- [RECORD EXTRACTS]
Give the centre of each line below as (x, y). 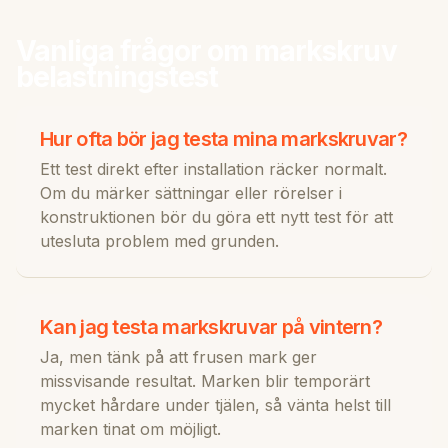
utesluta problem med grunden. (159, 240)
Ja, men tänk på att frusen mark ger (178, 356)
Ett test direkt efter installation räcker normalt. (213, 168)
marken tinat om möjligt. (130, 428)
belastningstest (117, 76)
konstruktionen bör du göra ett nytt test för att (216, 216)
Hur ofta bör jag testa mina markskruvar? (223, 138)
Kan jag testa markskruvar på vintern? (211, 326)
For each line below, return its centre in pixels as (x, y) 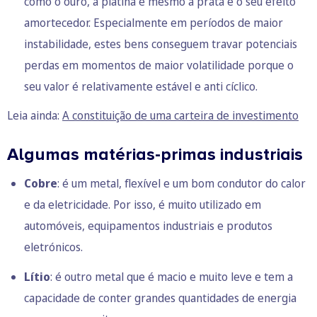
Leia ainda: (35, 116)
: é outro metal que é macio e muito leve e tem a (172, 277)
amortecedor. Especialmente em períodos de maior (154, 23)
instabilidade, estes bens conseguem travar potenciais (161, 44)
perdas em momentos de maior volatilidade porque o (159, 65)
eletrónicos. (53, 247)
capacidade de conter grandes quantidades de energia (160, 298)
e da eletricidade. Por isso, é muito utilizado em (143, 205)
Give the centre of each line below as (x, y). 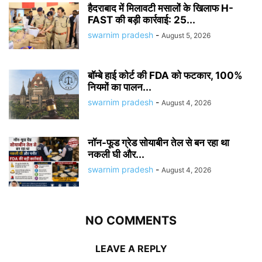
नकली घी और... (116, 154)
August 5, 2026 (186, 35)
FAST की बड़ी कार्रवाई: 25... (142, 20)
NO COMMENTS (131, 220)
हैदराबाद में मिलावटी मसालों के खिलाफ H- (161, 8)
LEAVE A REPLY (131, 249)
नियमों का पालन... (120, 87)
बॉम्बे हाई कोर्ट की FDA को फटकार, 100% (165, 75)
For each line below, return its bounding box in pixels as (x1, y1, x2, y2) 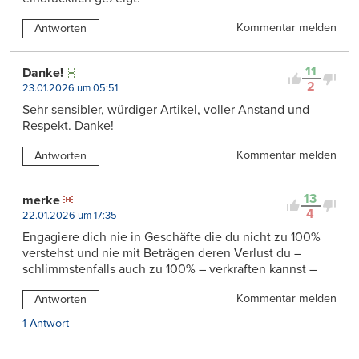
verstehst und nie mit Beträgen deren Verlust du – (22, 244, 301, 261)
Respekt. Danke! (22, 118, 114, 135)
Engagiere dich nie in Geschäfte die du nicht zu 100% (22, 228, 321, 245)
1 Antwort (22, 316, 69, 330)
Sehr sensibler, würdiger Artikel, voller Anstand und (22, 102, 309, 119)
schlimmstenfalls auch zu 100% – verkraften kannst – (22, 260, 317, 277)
==
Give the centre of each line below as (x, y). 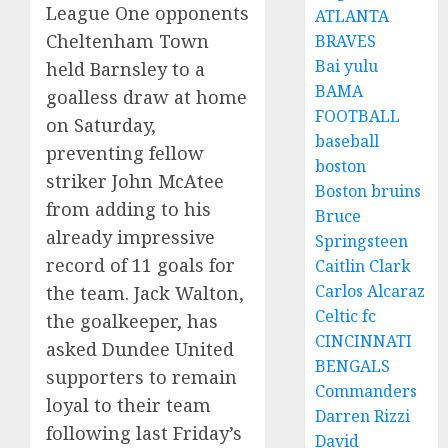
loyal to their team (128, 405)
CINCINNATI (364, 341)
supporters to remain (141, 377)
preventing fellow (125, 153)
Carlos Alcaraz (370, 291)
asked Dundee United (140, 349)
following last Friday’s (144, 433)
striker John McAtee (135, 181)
--
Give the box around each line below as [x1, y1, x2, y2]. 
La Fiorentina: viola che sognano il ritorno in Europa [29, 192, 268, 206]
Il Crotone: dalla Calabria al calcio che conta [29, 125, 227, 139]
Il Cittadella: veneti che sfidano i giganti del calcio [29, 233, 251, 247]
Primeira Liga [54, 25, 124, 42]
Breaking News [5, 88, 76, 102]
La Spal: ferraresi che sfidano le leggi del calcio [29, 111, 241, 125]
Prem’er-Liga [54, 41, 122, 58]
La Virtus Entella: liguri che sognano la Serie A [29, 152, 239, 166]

- [PROBLEM DESCRIPTION]
In the listing above, find the line containing "Ett test direkt" and the line containing "Leia ainda: (35, 116)", then print exactly those two lines and every line between them, minus the pictures.

- [EXERCISE SOLUTION]
Ett test direkt efter installation räcker normalt. (213, 168)
marken tinat om möjligt. (130, 428)
belastningstest (117, 76)
konstruktionen bör du göra ett nytt test för att (216, 216)
Hur ofta bör jag testa mina markskruvar? (223, 138)
Kan jag testa markskruvar på vintern? (211, 326)
For each line below, return its centre in pixels as (x, y) 
Leia ainda: (35, 116)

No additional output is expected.